- **Dataset records**

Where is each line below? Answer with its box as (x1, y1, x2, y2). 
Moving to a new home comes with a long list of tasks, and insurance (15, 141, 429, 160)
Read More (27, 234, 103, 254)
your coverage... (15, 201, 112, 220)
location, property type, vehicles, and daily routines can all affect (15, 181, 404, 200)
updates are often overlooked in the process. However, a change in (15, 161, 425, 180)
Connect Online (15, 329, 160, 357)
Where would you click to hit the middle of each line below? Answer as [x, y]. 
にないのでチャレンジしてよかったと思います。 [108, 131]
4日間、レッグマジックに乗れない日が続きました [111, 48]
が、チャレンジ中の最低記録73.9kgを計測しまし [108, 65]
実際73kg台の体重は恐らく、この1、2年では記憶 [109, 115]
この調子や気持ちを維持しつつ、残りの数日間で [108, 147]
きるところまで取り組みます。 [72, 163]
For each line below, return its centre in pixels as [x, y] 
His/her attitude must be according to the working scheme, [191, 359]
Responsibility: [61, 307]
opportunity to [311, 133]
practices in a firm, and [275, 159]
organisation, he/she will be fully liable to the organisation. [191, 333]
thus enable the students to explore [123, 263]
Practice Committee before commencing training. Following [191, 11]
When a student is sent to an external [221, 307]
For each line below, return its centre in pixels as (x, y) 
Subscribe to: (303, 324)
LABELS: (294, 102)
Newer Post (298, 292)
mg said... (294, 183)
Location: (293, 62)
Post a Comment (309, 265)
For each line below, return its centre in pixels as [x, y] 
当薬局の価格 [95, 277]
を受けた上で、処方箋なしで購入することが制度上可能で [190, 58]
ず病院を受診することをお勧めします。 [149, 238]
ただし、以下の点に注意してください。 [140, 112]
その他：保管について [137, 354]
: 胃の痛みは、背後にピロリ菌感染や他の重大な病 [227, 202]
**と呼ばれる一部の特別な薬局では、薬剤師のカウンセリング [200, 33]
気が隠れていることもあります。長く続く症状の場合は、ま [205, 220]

- **What to do**
The required output is the stretch of entries above from the line containing "Connect Online (15, 329, 160, 357)" through the line containing "この調子や気持ちを維持しつつ、残りの数日間で [108, 147]", reproduced exactly.

- **Result of the task**
Connect Online (15, 329, 160, 357)
Where would you click to hit the middle of each line below? Answer as [x, y]. 
にないのでチャレンジしてよかったと思います。 [108, 131]
4日間、レッグマジックに乗れない日が続きました [111, 48]
が、チャレンジ中の最低記録73.9kgを計測しまし [108, 65]
実際73kg台の体重は恐らく、この1、2年では記憶 [109, 115]
この調子や気持ちを維持しつつ、残りの数日間で [108, 147]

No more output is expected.